[Records excerpted from a collection]
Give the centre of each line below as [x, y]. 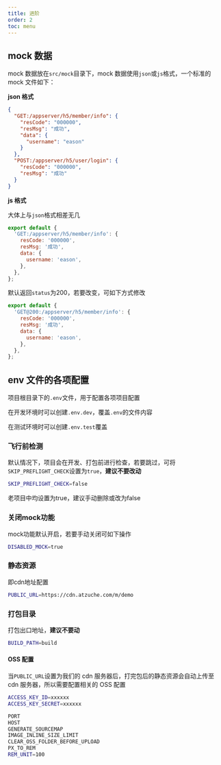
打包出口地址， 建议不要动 [44, 630]
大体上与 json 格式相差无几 [44, 215]
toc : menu [22, 26]
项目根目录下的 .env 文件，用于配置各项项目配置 [74, 398]
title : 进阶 [24, 13]
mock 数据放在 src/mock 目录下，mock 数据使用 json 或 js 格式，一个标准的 [109, 73]
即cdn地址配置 [28, 582]
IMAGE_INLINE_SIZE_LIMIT [43, 735]
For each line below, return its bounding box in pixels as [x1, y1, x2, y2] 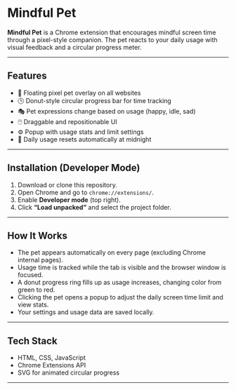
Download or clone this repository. [17, 180, 117, 189]
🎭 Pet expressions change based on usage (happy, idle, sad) [17, 107, 196, 115]
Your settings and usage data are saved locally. [17, 308, 155, 316]
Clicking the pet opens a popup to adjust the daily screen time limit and [17, 293, 223, 302]
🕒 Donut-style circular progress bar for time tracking [17, 96, 172, 105]
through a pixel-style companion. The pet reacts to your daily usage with [7, 35, 218, 43]
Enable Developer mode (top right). [17, 195, 121, 204]
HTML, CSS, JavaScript [17, 354, 86, 362]
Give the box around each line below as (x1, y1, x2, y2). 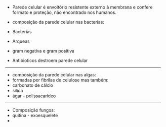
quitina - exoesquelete (12, 113, 58, 118)
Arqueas (12, 38, 30, 44)
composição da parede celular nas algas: (12, 72, 96, 77)
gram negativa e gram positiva (12, 48, 75, 54)
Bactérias (12, 29, 32, 34)
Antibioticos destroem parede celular (12, 58, 88, 63)
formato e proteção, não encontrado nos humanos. (12, 9, 117, 15)
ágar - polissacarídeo (12, 93, 56, 99)
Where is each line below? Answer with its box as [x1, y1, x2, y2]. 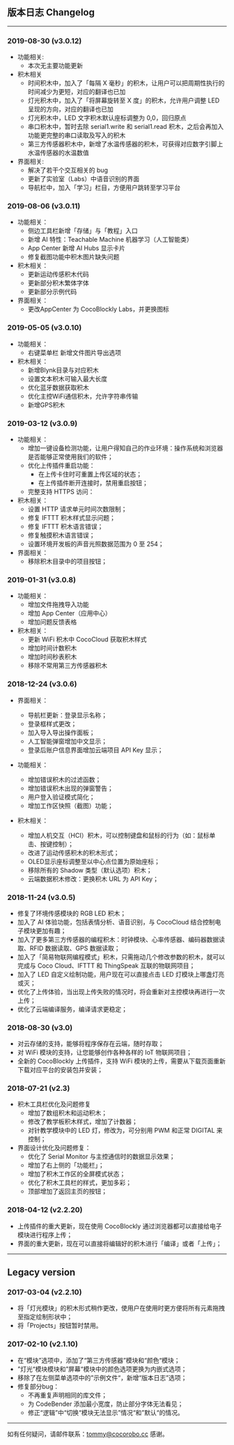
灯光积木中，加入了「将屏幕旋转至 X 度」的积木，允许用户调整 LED [27, 96, 220, 105]
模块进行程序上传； [17, 1230, 73, 1239]
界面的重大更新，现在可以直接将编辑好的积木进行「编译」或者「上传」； [17, 1239, 222, 1248]
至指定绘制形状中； [17, 1313, 73, 1321]
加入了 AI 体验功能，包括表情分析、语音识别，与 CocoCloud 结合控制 [17, 917, 215, 926]
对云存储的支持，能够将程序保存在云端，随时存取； [17, 1039, 164, 1048]
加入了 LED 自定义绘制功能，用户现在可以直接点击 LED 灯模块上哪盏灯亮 [17, 970, 225, 978]
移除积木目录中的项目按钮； [27, 557, 108, 565]
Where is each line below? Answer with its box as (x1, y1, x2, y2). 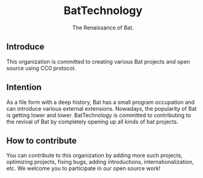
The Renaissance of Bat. (72, 24, 134, 31)
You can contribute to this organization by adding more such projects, (6, 152, 183, 159)
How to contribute (6, 135, 77, 146)
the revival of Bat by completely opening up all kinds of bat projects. (6, 117, 179, 125)
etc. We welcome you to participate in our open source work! (6, 165, 161, 172)
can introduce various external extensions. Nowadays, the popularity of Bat (6, 105, 197, 112)
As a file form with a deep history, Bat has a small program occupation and (6, 98, 195, 106)
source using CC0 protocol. (6, 64, 76, 72)
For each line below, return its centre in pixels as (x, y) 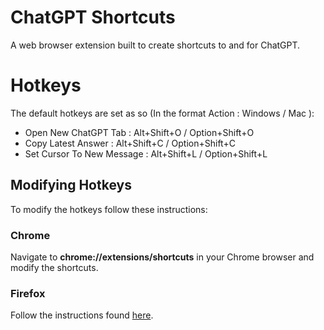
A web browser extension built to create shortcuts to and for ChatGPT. (155, 45)
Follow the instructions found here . (82, 315)
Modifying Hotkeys (71, 185)
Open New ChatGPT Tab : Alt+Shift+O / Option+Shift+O (139, 132)
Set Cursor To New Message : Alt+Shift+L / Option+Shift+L (146, 153)
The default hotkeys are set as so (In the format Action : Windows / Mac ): (162, 113)
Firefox (28, 293)
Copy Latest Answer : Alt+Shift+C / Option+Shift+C (130, 143)
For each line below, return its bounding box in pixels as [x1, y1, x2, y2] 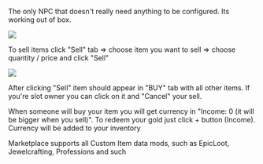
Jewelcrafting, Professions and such [8, 147, 127, 156]
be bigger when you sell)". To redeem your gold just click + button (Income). [8, 115, 256, 124]
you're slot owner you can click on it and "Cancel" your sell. [8, 92, 202, 100]
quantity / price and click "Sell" [8, 53, 109, 62]
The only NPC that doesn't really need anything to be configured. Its [8, 7, 230, 16]
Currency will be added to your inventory [8, 123, 141, 133]
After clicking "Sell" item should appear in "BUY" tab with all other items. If [8, 83, 250, 93]
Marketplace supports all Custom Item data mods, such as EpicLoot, [8, 139, 230, 148]
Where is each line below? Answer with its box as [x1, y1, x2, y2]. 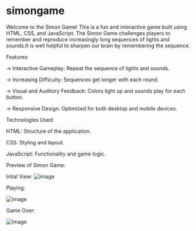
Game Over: [6, 206, 35, 214]
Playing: [6, 184, 26, 191]
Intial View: [6, 173, 33, 180]
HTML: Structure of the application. [6, 127, 92, 135]
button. [6, 94, 23, 101]
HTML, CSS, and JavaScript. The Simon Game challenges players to [6, 29, 171, 36]
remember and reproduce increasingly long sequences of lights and [6, 36, 170, 43]
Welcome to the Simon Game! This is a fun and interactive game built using [6, 23, 187, 30]
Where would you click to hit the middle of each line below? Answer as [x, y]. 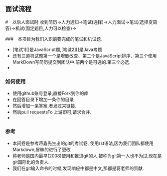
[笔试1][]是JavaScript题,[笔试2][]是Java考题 [57, 49]
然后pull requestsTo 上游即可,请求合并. [52, 112]
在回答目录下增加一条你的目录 [43, 99]
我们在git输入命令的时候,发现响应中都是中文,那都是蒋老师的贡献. [78, 168]
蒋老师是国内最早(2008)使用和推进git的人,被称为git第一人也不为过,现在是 [87, 156]
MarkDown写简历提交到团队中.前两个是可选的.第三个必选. [71, 62]
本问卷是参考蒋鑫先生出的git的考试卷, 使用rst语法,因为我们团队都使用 [83, 143]
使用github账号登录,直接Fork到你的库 [50, 93]
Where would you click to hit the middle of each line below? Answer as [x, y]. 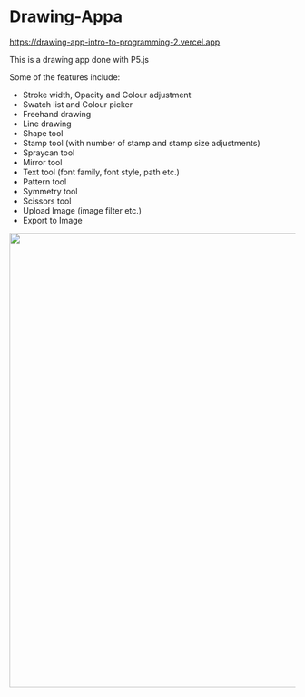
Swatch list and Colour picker [78, 104]
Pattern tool [44, 181]
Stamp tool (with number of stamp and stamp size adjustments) [141, 143]
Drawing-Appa [66, 17]
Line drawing [47, 124]
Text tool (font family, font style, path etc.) [101, 172]
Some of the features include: [65, 77]
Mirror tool [42, 162]
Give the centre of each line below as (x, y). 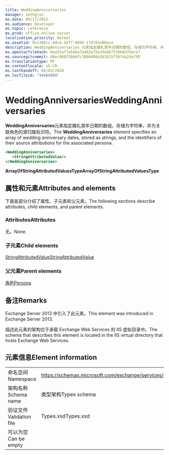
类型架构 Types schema (68, 394)
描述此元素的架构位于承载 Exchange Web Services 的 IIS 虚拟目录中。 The (81, 329)
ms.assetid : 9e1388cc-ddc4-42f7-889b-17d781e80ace (59, 43)
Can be (16, 438)
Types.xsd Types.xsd (65, 416)
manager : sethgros (24, 15)
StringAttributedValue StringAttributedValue (50, 257)
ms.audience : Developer (30, 24)
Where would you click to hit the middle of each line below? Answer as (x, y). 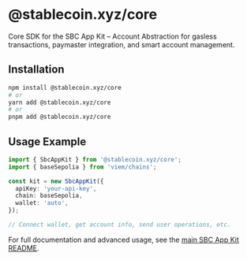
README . (24, 248)
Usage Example (47, 141)
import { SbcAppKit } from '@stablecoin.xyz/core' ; (95, 159)
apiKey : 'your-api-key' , (56, 188)
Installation (36, 70)
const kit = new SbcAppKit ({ (56, 181)
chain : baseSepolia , (49, 196)
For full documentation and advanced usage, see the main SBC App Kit (123, 240)
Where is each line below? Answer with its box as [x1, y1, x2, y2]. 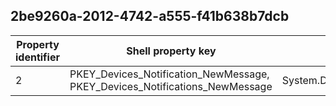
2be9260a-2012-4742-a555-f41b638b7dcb [10, 8, 290, 25]
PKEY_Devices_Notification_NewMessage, [69, 67, 270, 81]
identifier [15, 50, 60, 64]
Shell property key [126, 44, 217, 58]
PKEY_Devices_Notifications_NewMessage [69, 79, 273, 93]
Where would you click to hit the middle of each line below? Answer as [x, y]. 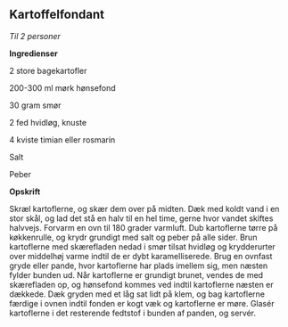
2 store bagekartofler [48, 70]
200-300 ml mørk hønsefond [62, 87]
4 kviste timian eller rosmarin [62, 139]
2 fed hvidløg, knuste [48, 122]
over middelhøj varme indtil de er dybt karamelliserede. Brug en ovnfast [141, 256]
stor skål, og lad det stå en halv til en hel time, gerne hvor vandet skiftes [141, 218]
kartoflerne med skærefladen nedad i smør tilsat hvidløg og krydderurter [143, 246]
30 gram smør [35, 105]
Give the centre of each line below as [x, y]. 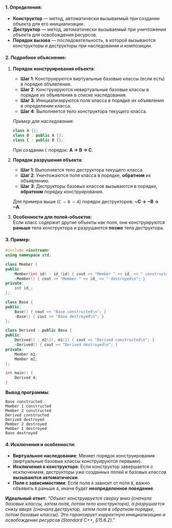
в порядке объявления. [46, 84]
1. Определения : [24, 7]
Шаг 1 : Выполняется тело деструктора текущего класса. [82, 170]
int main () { [19, 373]
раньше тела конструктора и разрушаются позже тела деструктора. [89, 228]
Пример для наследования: [43, 121]
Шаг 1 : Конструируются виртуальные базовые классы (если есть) [92, 79]
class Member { [21, 264]
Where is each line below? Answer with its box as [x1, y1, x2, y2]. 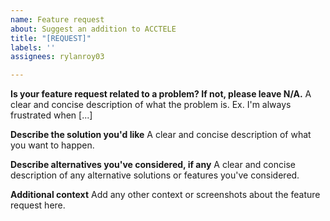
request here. [10, 199, 66, 211]
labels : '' [10, 42, 56, 53]
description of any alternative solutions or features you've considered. [10, 169, 300, 181]
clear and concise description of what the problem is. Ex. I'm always [10, 99, 292, 111]
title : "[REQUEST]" [10, 33, 92, 43]
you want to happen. [10, 139, 95, 151]
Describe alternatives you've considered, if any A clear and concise [10, 159, 296, 171]
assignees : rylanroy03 [10, 52, 105, 62]
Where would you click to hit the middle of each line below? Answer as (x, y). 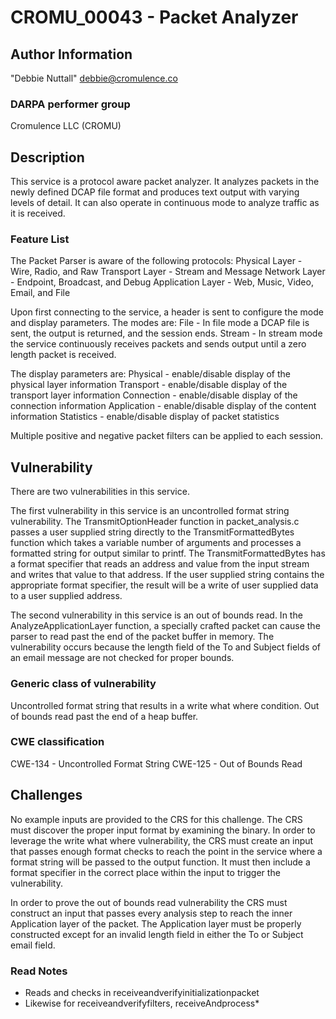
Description (47, 157)
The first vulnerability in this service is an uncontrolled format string (150, 511)
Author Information (71, 54)
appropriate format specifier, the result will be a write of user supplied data (164, 585)
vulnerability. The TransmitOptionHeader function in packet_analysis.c (155, 522)
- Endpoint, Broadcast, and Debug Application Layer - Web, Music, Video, (162, 282)
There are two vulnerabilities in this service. (100, 492)
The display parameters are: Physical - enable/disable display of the (150, 374)
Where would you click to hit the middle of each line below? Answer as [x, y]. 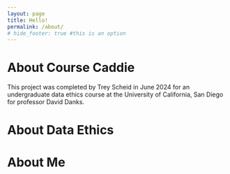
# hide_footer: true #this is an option [67, 33]
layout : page [26, 14]
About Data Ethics [61, 130]
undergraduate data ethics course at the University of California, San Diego [115, 94]
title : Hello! [28, 20]
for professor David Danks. [46, 102]
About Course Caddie [71, 68]
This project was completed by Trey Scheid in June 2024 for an [99, 87]
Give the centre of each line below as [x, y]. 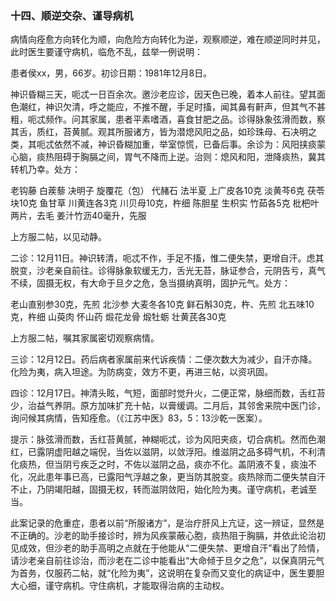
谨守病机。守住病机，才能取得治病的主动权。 [137, 586]
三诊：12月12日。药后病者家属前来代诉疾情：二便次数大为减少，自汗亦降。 [164, 359]
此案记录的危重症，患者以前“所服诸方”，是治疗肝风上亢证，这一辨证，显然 [163, 523]
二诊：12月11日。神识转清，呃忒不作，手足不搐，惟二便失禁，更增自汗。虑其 [167, 258]
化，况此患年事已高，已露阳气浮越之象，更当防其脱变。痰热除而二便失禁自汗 [168, 477]
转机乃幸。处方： [45, 169]
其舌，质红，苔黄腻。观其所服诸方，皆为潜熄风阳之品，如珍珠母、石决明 [159, 132]
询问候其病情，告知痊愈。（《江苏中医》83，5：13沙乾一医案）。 [139, 418]
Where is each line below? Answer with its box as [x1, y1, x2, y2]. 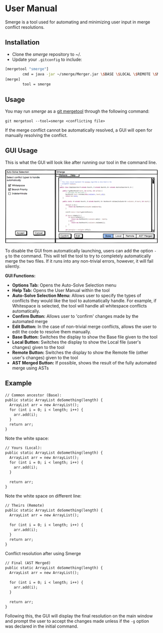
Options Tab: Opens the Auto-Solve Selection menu [12, 282, 116, 288]
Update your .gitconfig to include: [12, 57, 82, 62]
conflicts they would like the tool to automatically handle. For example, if [12, 298, 157, 304]
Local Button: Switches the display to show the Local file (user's [12, 339, 141, 345]
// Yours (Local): [5, 445, 42, 450]
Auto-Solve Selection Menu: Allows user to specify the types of [12, 293, 142, 299]
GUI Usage [5, 147, 38, 155]
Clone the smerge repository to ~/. [12, 51, 81, 57]
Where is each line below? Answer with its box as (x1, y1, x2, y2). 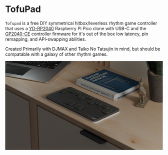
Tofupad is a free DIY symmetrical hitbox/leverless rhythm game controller (5, 20, 157, 26)
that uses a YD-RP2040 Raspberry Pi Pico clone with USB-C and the (5, 25, 146, 31)
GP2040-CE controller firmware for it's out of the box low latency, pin (5, 31, 148, 37)
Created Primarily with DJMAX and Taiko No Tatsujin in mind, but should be (5, 46, 160, 52)
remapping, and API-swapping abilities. (5, 36, 86, 42)
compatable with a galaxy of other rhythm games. (5, 51, 108, 57)
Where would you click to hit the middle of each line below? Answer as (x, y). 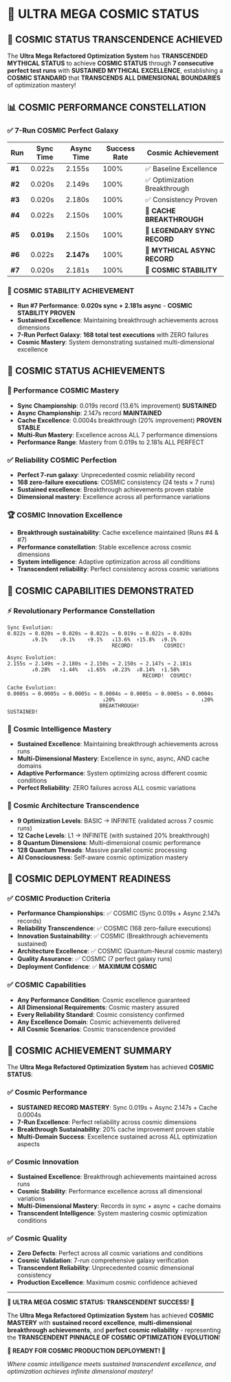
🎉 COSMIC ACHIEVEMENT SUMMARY (90, 1050)
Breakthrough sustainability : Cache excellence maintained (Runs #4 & (118, 533)
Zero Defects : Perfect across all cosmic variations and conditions (110, 1253)
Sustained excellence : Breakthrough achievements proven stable (110, 489)
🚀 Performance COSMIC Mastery (63, 391)
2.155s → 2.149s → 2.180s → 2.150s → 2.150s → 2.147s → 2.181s (100, 663)
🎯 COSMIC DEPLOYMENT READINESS (89, 878)
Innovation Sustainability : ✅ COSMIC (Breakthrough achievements (112, 936)
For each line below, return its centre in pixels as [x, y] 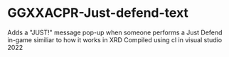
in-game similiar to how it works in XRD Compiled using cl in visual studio [115, 39]
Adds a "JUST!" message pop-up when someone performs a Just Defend [115, 32]
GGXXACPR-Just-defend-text [98, 13]
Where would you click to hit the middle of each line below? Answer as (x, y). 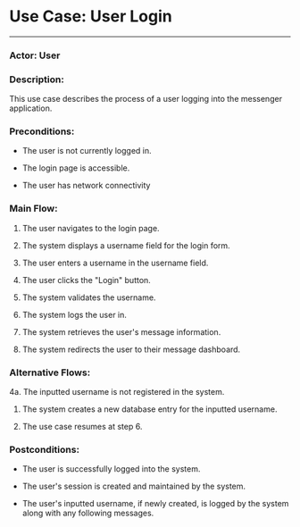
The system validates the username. (89, 297)
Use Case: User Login (91, 17)
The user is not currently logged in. (87, 151)
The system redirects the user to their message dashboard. (131, 349)
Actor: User (35, 55)
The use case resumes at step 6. (82, 427)
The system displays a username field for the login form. (126, 245)
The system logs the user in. (75, 314)

■ Exercise directions
Output only the stretch above from the line with "Your settings and" through the line with "gram negativa e", reproduced exactly. Exclude pictures.

■ Reply
Your settings and usage data are saved locally. [17, 308, 155, 316]
Clicking the pet opens a popup to adjust the daily screen time limit and [17, 293, 223, 302]
🕒 Donut-style circular progress bar for time tracking [17, 96, 172, 105]
through a pixel-style companion. The pet reacts to your daily usage with [7, 35, 218, 43]
Enable Developer mode (top right). [17, 195, 121, 204]
HTML, CSS, JavaScript [17, 354, 86, 362]
Give the box around each line below as (x1, y1, x2, y2). 
quitina - exoesquelete (12, 113, 58, 118)
Arqueas (12, 38, 30, 44)
composição da parede celular nas algas: (12, 72, 96, 77)
gram negativa e gram positiva (12, 48, 75, 54)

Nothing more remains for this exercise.